Single by Natalia

from the album Back For More
- B-side: "Risin' remix"
- Released: 2004
- Recorded: 2004
- Genre: Pop/Gospel
- Length: 4:05
- Label: Sony BMG
- Songwriters: Janice Robinson, Portia Neeley Rolle & Sandy B'
- Producer: Steve Willaert

Natalia singles chronology
| "I Want You Back" (2004) | "Risin'" (2004) | "Fragile Not Broken" (2006) |

= Risin' =

Risin' is Natalia's fifth single that has been written by Janice Robinson and Portia Neeley Rolle. It was released in Belgium as the first single of her second album Back For More on August 9, 2004. On October 3, 2005 it was released in the Netherlands. The clip shows the concert of Natalia during Marktrock 2004, a large festival in Belgium, and some backstage scenes. Risin' became a huge hit immediately. It won the "Tien Om Te Zien summer trophy", a music show, after being released 2 weeks.

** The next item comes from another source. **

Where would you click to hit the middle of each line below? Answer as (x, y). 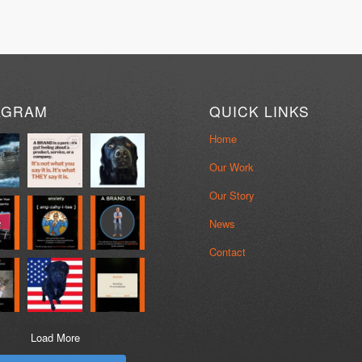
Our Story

Natalia's previous single "I Want You Back" (which was released in May 2004) ended up second in the contest.

==Charts==

| Chart (2005) | Peak position |
|---|---|
| Belgium (Ultratop 50 Flanders) | 2 |

==Music video==

In the music video, Natalia performs on the mainstage of Marktrock in Leuven. She is also in the backstage preparing and giving signatures to fans.